• _SUPPLIED RECORDS_:
* * * * *

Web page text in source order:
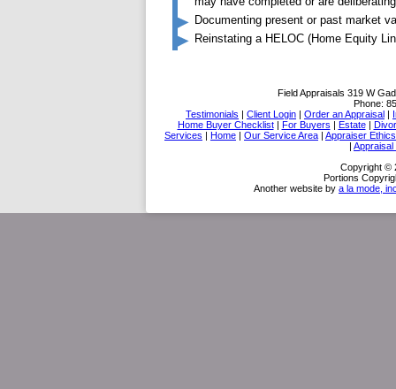
Documenting present or past market
Reinstating a HELOC (Home Equity
Field Appraisals 319 W
Phone:
Testimonials | Client Login | Order an Appraisal |
Home Buyer Checklist| For Buyers | Estate|
Services | Home | Our Service Area | Appraiser Ethics
|
Copyright ©
Portions
Another website by a la mode,
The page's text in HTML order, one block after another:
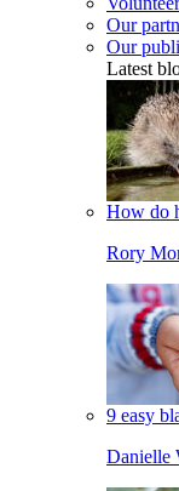
Our
Our
Latest
How do
Rory
9 easy
Danielle
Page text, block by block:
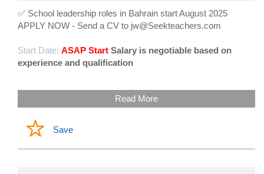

* * * * *

• _TASK OBJECTIVE_: Write everything in the records out exactly, apart from the pictures.

• _ANSWER TO THE EXERCISE_:
Web page text in source order:
Documenting present or past market
Reinstating a HELOC (Home Equity
Field Appraisals 319 W
Phone:
Testimonials | Client Login | Order an Appraisal |
Home Buyer Checklist| For Buyers | Estate|
Services | Home | Our Service Area | Appraiser Ethics
|
Copyright ©
Portions
Another website by a la mode,
The page's text in HTML order, one block after another:
Our
Our
Latest
How do
Rory
9 easy
Danielle
Page text, block by block:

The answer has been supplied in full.